═════ Extracted information ═════

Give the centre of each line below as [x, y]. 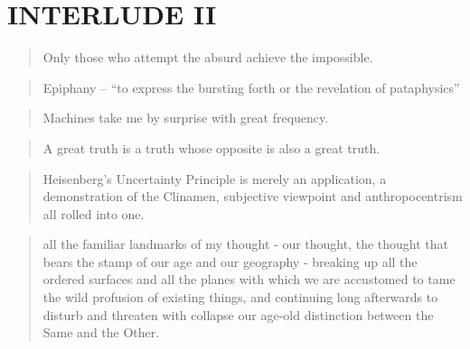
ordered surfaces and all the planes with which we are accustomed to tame [249, 279]
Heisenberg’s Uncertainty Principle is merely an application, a [215, 178]
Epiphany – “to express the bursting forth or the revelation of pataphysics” [251, 87]
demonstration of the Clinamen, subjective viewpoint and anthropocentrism [253, 196]
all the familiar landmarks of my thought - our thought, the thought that [246, 244]
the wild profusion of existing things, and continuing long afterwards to [240, 297]
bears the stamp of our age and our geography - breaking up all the [230, 261]
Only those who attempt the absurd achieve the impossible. [208, 57]
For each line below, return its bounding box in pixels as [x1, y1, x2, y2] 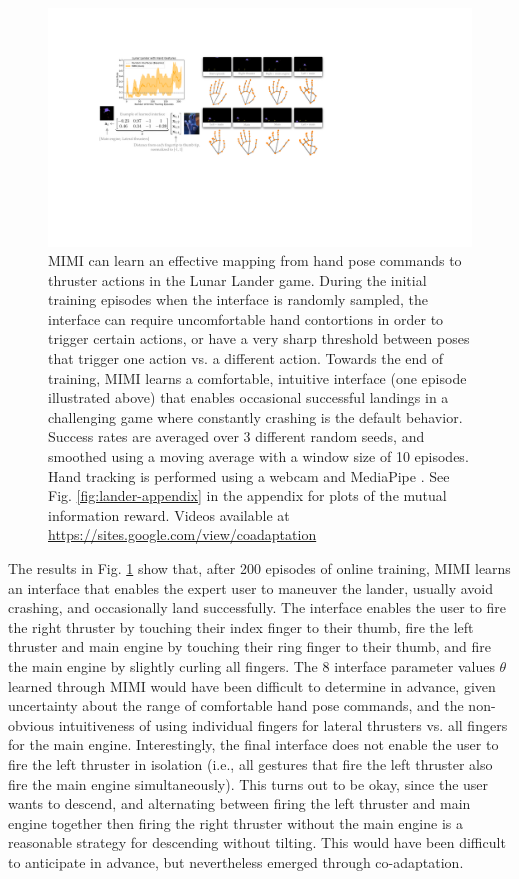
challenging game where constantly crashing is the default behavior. [48, 406, 463, 427]
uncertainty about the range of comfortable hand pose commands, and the [8, 695, 464, 716]
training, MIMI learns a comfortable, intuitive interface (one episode [48, 367, 467, 388]
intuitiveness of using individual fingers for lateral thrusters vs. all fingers [58, 714, 508, 735]
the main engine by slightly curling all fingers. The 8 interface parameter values [8, 655, 495, 676]
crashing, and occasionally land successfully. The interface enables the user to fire [8, 597, 507, 618]
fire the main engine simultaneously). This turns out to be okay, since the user [8, 773, 489, 794]
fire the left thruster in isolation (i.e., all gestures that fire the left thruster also [8, 753, 493, 774]
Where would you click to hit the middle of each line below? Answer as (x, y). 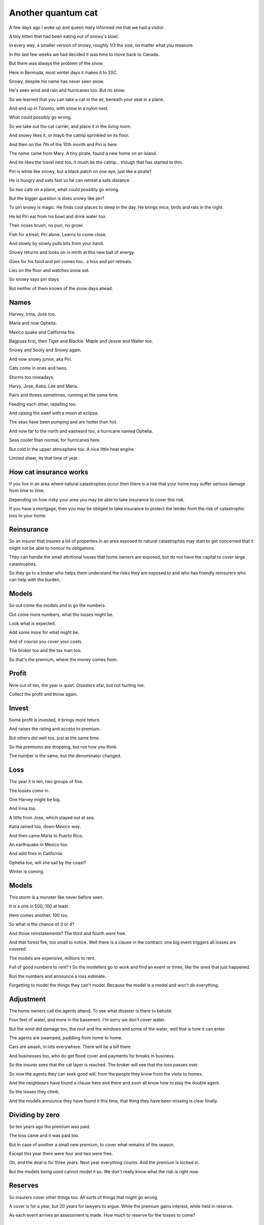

═════

Work instructions: Look above for the line with "challenging game where" and the line with "the main engine by", and reproduce exactly those two lines plus every line between, nothing more.

Result below:
challenging game where constantly crashing is the default behavior. [48, 406, 463, 427]
uncertainty about the range of comfortable hand pose commands, and the [8, 695, 464, 716]
training, MIMI learns a comfortable, intuitive interface (one episode [48, 367, 467, 388]
intuitiveness of using individual fingers for lateral thrusters vs. all fingers [58, 714, 508, 735]
the main engine by slightly curling all fingers. The 8 interface parameter values [8, 655, 495, 676]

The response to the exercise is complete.